[WHAT IS NEEDED] Gather the lines from the material that contain "anywhere".

[RECORDS PROVIDED]
──────────────────────────────

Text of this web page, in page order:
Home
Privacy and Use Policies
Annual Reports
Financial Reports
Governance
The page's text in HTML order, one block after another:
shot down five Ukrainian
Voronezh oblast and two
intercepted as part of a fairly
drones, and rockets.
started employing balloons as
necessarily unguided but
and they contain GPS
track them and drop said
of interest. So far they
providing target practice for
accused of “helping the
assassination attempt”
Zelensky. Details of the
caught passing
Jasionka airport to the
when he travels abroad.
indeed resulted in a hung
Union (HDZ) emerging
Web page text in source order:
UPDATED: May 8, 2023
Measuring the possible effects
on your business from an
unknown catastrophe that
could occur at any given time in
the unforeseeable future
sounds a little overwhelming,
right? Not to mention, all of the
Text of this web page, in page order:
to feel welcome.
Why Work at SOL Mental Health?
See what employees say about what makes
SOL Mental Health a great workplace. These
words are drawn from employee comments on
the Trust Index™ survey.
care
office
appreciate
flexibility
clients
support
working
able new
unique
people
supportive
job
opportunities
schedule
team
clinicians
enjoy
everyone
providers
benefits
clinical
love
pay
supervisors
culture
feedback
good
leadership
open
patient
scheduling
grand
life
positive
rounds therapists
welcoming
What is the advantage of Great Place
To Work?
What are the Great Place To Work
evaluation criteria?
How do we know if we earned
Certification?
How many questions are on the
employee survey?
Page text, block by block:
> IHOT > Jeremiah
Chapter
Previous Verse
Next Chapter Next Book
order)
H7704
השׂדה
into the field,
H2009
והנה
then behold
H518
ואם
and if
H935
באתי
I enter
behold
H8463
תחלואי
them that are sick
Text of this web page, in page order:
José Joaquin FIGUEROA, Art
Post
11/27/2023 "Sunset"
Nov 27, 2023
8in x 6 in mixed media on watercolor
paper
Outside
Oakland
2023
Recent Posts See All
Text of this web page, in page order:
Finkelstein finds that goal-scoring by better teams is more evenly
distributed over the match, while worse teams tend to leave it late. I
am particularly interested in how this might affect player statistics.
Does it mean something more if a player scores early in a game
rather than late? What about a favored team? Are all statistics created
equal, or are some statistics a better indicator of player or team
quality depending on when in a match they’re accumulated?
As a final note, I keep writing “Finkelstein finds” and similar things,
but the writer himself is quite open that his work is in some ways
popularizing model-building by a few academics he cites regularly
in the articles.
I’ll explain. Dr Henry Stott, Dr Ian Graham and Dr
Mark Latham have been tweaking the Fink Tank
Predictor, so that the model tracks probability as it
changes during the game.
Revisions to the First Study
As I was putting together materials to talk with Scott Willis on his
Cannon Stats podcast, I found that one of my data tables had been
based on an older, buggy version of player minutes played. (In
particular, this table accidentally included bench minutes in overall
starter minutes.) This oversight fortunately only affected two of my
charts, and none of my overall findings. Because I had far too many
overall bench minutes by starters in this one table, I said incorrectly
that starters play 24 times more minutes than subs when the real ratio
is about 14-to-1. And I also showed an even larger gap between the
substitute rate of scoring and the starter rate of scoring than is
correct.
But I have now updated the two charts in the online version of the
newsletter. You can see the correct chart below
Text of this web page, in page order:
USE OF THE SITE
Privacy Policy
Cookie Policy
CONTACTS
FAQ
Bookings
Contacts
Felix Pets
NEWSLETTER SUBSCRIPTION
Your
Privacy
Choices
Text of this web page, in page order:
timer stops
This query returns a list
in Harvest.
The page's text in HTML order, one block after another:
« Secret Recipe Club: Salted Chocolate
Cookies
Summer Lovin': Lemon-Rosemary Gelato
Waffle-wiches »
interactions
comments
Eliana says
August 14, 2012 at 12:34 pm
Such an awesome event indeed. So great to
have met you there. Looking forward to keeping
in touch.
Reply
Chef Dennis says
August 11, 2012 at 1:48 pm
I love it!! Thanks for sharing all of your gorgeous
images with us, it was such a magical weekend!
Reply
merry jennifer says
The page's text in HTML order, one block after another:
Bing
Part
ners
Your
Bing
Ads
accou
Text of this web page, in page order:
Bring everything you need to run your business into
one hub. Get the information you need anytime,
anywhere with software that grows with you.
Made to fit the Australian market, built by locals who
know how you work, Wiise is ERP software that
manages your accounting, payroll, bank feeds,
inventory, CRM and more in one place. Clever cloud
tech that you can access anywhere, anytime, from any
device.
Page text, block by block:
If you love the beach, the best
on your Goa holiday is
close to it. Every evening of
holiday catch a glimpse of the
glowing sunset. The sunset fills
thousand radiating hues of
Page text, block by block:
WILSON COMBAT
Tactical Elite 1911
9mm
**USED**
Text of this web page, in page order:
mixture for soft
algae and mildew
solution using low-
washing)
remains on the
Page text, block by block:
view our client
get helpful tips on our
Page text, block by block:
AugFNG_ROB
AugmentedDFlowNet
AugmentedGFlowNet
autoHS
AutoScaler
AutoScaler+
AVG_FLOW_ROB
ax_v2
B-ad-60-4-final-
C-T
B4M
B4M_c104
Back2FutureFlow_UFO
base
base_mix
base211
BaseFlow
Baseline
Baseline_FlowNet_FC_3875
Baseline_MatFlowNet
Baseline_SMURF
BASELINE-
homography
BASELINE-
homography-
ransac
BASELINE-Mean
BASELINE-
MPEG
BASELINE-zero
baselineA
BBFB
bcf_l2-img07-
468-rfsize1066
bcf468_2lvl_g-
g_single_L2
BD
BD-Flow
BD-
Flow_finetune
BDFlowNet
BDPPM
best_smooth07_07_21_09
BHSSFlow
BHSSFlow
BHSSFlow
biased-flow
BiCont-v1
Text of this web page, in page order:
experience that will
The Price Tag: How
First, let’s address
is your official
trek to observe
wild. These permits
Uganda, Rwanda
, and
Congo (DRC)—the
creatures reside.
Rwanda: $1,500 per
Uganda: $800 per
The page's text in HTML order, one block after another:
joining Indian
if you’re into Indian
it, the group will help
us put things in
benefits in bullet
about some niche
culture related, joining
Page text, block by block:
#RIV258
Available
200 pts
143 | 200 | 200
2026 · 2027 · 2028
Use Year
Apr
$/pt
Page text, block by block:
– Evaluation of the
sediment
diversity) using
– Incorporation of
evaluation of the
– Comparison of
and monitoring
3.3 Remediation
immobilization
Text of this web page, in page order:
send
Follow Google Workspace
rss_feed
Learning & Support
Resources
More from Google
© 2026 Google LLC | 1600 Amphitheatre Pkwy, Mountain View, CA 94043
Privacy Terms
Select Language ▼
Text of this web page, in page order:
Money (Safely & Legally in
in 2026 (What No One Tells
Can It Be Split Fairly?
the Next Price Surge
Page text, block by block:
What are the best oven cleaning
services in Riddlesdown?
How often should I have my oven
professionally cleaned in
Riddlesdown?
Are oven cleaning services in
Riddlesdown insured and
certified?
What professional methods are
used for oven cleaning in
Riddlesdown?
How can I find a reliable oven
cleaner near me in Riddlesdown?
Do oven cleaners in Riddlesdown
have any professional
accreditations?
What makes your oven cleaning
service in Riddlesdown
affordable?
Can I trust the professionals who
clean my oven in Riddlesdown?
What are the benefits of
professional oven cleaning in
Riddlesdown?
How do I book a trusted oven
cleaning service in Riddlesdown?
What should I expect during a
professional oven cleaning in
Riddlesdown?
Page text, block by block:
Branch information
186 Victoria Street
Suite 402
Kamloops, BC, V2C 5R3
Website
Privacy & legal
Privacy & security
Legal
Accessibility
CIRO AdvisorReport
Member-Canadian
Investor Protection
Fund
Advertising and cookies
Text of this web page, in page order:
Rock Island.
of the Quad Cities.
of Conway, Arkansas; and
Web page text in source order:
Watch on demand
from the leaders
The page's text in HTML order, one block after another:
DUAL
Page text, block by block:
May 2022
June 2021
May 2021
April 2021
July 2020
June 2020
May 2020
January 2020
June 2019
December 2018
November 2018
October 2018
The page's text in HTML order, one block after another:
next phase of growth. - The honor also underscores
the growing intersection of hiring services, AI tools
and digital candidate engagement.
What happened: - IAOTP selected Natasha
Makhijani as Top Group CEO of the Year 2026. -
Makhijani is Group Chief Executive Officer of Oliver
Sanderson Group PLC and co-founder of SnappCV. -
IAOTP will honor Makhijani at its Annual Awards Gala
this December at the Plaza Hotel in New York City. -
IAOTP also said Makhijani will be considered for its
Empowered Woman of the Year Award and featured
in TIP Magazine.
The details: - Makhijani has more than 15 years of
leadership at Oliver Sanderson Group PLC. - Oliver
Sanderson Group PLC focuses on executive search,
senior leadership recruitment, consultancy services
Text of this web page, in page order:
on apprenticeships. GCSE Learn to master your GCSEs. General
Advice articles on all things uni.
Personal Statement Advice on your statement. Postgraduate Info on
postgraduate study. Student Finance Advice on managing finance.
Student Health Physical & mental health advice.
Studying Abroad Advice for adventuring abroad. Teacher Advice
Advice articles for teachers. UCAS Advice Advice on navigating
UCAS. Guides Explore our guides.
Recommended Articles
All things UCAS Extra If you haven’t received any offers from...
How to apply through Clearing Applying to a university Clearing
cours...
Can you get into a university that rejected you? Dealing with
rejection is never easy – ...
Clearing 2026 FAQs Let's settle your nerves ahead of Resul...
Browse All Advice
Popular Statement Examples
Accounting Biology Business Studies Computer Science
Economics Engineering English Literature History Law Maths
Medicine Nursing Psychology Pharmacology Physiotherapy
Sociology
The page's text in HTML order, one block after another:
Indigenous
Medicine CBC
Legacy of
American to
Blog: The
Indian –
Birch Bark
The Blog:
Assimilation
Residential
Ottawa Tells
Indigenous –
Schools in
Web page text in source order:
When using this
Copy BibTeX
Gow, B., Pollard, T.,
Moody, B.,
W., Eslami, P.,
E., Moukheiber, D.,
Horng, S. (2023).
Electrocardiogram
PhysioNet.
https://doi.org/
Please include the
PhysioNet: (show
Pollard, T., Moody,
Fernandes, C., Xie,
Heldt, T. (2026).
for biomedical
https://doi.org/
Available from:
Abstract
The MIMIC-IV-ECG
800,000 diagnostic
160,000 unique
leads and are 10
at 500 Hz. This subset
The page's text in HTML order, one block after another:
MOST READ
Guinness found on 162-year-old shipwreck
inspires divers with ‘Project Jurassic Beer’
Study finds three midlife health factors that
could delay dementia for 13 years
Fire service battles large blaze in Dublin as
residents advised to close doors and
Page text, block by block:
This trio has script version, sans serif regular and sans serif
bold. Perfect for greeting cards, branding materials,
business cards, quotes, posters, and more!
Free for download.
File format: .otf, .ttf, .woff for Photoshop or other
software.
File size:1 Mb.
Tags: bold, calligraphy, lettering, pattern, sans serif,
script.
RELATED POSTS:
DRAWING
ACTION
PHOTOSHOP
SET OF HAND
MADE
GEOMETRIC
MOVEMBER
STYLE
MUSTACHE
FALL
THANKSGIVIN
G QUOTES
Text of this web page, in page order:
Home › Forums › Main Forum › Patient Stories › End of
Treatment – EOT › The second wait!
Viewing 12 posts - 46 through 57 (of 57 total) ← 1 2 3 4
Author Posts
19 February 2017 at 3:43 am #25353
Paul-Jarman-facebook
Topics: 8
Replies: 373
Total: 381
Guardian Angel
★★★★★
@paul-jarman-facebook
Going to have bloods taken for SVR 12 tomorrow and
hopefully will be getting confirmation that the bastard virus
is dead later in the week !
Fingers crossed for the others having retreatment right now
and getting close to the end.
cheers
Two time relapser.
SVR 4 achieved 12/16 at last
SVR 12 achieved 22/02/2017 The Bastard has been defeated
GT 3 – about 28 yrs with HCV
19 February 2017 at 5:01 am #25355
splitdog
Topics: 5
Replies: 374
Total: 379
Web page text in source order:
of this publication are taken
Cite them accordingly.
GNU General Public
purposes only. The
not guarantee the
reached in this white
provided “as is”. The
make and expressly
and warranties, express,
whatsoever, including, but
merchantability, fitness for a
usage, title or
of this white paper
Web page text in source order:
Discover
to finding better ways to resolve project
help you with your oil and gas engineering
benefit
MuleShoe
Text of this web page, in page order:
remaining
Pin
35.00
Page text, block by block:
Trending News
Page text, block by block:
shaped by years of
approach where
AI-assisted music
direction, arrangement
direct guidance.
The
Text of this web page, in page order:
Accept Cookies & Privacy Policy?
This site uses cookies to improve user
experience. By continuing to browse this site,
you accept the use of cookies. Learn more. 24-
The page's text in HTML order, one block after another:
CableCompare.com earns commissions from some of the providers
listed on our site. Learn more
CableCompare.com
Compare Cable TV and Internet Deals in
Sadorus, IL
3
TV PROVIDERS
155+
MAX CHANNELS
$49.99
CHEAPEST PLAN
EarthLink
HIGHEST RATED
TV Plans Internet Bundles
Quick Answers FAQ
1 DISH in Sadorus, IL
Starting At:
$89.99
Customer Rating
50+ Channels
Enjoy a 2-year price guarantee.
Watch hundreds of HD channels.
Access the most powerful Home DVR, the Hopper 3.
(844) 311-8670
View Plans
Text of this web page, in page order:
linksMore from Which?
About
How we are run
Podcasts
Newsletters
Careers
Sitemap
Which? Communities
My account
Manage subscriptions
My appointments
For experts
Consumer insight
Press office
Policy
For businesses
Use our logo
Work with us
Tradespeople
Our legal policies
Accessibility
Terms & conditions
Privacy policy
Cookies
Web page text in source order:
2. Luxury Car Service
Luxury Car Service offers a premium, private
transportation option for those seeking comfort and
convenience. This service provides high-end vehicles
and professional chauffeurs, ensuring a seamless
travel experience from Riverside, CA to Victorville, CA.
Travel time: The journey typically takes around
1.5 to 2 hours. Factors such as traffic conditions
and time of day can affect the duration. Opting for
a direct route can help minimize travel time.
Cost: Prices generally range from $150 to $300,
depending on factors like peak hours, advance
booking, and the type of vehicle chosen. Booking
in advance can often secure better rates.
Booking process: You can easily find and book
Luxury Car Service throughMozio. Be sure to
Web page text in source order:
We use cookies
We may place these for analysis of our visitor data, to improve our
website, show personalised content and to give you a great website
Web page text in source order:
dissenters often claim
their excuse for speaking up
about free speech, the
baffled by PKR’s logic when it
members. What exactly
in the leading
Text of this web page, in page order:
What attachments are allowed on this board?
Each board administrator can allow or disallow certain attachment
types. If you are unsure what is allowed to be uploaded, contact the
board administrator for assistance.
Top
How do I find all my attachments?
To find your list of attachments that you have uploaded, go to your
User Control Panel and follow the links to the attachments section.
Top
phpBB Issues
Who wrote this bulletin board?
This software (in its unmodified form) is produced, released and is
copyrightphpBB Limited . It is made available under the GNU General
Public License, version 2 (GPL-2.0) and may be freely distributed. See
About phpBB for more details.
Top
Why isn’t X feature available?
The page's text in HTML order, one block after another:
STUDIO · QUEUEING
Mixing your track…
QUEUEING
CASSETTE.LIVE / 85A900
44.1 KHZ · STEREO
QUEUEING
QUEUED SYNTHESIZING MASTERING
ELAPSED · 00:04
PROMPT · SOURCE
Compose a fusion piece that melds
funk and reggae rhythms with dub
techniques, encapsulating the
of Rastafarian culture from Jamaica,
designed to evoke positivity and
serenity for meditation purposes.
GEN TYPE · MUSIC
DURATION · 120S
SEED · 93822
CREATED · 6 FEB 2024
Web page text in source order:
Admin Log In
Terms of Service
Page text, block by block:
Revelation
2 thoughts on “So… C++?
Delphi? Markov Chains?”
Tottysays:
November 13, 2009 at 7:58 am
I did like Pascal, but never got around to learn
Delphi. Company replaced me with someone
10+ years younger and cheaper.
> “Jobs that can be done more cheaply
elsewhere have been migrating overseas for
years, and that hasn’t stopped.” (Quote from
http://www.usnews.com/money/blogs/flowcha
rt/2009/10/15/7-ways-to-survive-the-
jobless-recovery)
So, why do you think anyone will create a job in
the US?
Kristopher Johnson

──────────────────────────────

[WRITTEN REPLY]
anywhere with software that grows with you.
tech that you can access anywhere, anytime, from any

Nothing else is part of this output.